Dengan kata lain, emas merupakan instrumen yang tepat, untuk melindungi
uang anda dari krisis ekonomi yang mungkin terjadi. Perak juga merupakan
instrumen yang menarik, karena penggunaannya untuk industri, membuat
jumlahnya yang semakin terbatas di dunia. Menurut hukum permintaan dan
penawaran, perak juga berpotensi untuk mengalami kenaikan nilai di masa
yang akan datang.
Sekali
lagi, apapun yang anda baca disini, jangan anda buru-buru percaya,
karena bisa jadi, apa yang saya tuliskan disini akan berdampak berbeda
dari situasi di lapangan yang terus berubah. Saran saya, terus
tingkatkan kecerdasan finansial anda dan perkembangan dunia, sehingga
apapun yang terjadi, anda bisa terus raih kesuksesan anda dalam keuangan
dan investasi, mengikuti perubahan yang begitu cepatnya di dunia ini.

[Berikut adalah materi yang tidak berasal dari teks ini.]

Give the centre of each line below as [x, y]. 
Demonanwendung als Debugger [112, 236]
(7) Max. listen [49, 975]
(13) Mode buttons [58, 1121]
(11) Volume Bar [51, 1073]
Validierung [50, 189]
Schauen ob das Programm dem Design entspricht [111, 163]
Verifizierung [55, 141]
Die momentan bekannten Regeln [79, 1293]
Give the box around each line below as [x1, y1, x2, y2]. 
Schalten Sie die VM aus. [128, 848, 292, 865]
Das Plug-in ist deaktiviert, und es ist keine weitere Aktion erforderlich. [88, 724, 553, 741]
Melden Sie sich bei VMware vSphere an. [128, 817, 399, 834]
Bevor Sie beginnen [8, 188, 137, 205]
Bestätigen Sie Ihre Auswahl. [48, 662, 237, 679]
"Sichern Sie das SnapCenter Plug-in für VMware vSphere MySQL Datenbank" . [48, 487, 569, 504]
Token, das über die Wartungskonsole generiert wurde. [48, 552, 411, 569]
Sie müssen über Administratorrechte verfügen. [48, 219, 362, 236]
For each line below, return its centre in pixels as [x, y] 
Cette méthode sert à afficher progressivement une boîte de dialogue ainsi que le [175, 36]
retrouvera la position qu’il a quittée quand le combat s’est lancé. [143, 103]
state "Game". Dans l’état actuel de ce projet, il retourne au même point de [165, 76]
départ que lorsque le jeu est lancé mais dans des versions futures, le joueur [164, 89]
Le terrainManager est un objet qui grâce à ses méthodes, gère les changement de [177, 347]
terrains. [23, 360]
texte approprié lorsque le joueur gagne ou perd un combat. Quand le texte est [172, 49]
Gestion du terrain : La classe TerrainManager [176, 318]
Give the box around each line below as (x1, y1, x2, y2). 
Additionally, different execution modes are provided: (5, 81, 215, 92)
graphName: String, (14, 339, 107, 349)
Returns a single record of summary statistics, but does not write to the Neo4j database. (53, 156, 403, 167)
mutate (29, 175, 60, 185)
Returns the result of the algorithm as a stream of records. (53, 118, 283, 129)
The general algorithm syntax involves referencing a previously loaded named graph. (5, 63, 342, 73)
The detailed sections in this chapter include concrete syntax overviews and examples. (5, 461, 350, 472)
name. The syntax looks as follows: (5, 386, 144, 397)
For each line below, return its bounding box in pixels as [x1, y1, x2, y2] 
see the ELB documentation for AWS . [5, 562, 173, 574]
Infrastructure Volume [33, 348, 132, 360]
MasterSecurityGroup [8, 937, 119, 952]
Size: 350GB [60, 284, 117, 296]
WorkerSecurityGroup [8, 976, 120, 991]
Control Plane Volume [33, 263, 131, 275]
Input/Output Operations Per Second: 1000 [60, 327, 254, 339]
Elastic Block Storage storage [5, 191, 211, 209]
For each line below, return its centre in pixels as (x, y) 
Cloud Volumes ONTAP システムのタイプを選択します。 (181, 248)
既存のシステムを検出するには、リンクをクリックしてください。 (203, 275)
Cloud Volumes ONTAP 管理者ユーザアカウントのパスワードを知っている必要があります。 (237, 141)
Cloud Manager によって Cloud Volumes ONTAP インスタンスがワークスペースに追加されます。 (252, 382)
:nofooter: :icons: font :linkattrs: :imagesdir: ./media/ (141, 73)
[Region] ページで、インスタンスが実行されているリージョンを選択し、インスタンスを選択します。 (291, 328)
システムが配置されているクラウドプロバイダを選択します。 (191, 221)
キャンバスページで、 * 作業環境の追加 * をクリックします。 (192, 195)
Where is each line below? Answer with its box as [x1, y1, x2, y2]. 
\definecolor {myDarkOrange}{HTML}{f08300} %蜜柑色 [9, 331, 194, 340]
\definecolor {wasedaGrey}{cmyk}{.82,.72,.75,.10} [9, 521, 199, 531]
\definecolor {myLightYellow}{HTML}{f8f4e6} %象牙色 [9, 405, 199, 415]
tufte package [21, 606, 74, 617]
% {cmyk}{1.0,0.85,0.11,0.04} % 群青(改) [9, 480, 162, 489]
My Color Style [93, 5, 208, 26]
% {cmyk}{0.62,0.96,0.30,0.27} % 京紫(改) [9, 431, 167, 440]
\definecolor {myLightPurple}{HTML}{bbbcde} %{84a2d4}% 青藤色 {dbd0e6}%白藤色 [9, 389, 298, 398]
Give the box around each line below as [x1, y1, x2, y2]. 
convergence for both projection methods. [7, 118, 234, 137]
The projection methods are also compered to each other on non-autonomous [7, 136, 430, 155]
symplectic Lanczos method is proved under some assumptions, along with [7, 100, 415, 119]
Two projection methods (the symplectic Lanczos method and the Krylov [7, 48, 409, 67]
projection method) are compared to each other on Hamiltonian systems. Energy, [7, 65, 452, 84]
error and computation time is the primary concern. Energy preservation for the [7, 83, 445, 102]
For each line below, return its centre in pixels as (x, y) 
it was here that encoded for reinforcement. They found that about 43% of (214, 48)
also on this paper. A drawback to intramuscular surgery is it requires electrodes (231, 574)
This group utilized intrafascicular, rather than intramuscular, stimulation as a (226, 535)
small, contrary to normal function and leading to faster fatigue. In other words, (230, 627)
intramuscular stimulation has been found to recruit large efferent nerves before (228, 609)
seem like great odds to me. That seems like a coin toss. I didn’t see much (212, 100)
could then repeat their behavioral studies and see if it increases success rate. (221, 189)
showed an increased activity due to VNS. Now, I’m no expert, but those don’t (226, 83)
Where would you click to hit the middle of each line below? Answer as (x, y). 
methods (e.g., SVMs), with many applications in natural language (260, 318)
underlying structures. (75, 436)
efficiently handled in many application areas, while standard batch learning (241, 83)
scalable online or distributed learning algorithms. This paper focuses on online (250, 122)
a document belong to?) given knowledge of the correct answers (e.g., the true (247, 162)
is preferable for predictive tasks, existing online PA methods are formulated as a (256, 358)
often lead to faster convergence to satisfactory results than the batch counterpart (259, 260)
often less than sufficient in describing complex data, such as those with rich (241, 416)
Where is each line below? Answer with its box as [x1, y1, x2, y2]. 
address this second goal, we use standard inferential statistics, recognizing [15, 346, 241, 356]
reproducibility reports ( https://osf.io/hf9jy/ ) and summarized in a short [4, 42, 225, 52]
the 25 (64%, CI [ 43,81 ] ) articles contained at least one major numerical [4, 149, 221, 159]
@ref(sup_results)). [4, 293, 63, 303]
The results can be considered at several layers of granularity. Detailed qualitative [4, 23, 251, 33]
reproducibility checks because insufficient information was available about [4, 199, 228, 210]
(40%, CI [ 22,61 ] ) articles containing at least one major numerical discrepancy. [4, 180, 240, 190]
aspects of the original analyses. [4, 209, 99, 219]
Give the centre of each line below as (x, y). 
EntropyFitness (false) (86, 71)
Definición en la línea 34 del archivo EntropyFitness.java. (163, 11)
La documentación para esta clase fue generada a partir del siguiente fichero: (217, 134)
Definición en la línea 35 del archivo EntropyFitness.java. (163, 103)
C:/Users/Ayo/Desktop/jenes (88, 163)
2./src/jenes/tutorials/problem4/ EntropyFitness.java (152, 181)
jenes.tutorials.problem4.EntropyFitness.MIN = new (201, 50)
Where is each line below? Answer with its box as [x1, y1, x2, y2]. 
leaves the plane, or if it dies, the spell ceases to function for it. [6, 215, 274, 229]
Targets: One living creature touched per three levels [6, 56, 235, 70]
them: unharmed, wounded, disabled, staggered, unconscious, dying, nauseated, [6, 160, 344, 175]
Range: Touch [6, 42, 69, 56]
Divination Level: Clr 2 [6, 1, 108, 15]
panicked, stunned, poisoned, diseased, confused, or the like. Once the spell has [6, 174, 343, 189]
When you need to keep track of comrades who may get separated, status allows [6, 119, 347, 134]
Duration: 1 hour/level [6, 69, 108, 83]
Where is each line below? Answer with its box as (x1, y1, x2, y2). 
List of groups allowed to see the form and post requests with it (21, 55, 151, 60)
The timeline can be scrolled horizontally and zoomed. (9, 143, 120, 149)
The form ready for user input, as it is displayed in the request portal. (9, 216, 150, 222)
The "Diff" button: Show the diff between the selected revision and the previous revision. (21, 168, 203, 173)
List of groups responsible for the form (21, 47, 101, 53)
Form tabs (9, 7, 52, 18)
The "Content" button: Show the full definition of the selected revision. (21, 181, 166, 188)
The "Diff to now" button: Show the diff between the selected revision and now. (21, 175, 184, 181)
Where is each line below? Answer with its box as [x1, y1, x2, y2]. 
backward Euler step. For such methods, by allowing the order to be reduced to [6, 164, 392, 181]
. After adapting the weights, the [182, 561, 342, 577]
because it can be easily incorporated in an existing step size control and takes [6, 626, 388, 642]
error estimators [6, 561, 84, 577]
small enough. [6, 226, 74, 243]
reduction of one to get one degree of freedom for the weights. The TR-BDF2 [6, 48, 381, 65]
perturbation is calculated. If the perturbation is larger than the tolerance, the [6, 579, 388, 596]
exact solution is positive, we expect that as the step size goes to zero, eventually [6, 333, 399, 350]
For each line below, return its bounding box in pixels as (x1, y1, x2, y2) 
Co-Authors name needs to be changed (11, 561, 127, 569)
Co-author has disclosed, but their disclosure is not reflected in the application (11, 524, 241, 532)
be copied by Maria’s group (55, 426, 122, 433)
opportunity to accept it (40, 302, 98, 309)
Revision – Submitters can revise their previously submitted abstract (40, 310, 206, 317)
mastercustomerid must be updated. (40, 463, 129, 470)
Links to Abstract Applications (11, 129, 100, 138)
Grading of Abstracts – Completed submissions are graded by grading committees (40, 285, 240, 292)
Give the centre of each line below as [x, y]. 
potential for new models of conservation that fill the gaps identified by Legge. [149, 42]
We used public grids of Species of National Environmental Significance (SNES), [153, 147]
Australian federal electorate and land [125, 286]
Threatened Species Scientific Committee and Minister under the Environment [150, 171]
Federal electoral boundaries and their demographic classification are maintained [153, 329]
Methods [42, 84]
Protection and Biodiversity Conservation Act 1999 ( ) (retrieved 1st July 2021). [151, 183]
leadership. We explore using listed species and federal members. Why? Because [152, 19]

Seperti yang sudah saya sampaikan sebelumnya, saat anda hendak
berinvestasi di aset tertentu, investasikan terlebih dahulu waktu dan
uang anda, untuk belajar bagaimana caranya berinvestasi di area
tersebut. Misalkan ada instrumen baru seperti Cryptocurrency dengan
teknologi blockchain yang begitu canggihnya, anda sebaiknya pelajari
terlebih dahulu secara detil, jangan ikut-ikutan karena tren sesaat saja
dan jangan langsung acuh tak acuh, siapa tahu itu adalah langkah anda
untuk buat anda semakin sukses lagi secara keuangan.